WHAT NEEDS TO BE DONE -
Search the listing below for "which". Copy each matching line.

BEGIN

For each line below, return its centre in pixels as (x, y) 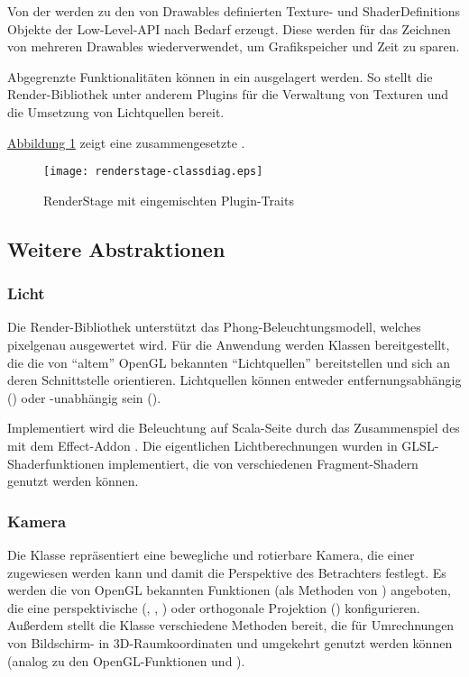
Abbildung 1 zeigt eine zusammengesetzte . (126, 142)
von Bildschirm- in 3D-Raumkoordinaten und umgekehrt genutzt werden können (230, 642)
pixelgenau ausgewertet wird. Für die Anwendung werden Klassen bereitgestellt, (229, 344)
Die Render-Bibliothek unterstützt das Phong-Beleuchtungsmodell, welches (214, 327)
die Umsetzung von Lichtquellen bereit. (116, 111)
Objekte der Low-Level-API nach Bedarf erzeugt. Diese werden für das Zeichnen (229, 28)
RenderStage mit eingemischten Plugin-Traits (169, 200)
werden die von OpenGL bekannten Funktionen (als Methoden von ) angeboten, (229, 590)
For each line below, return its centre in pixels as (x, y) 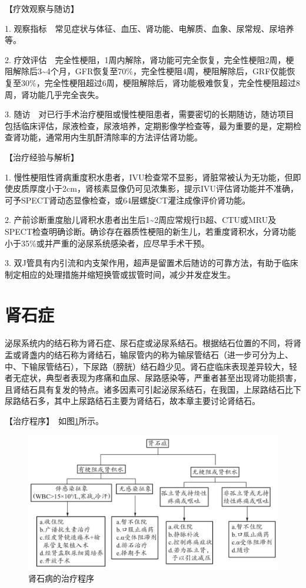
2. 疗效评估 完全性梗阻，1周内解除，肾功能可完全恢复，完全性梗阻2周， (145, 59)
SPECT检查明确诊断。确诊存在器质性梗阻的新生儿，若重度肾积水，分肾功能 (151, 231)
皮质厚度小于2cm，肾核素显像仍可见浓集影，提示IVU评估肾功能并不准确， (155, 188)
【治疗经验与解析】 (42, 157)
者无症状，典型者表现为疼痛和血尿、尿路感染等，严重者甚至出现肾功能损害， (153, 378)
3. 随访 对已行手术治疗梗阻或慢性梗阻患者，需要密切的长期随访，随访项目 (149, 114)
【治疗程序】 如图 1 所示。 (54, 420)
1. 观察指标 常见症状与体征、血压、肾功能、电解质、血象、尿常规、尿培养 (149, 28)
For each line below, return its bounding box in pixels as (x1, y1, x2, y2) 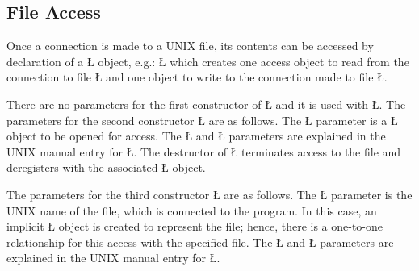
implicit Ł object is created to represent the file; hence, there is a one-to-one (6, 218, 383, 235)
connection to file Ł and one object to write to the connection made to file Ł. (6, 69, 388, 85)
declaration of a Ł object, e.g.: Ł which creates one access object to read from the (6, 52, 409, 69)
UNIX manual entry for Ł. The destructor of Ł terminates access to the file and (6, 143, 401, 160)
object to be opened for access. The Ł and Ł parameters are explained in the (6, 127, 386, 144)
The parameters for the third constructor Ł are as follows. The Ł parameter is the (6, 186, 413, 202)
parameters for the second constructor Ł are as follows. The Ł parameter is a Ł (6, 111, 398, 128)
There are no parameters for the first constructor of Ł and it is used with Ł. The (6, 95, 406, 112)
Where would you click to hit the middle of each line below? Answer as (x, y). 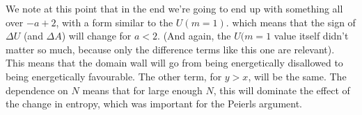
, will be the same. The (297, 76)
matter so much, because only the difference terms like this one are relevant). (170, 49)
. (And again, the (194, 36)
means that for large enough (142, 90)
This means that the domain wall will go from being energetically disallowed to (174, 63)
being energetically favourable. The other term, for (114, 76)
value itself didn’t (311, 36)
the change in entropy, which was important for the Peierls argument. (154, 104)
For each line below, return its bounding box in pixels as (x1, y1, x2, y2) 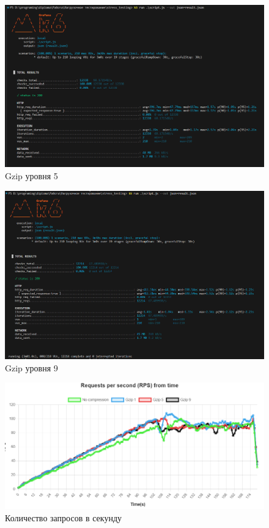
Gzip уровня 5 (5, 169, 58, 182)
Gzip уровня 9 (5, 361, 58, 374)
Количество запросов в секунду (5, 511, 122, 524)
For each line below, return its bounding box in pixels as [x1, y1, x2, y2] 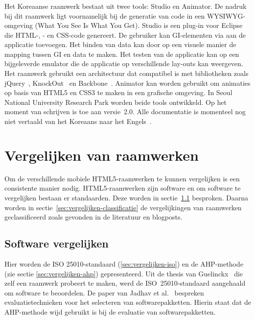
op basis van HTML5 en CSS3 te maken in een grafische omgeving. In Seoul [4, 87, 232, 98]
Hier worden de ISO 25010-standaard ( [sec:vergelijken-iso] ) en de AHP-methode [4, 258, 243, 269]
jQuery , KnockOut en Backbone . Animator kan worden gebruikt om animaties [4, 77, 251, 88]
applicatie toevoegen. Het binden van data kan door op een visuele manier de [4, 39, 236, 49]
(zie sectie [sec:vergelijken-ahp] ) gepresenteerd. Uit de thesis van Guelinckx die [4, 268, 243, 278]
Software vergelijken [4, 236, 109, 251]
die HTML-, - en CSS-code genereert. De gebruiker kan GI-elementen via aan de [4, 29, 246, 40]
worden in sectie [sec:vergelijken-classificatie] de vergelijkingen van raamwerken [4, 202, 242, 212]

END

OUTPUT FOR THIS TASK -
declaration of a Ł object, e.g.: Ł which creates one access object to read from the (6, 52, 409, 69)
the change in entropy, which was important for the Peierls argument. (154, 104)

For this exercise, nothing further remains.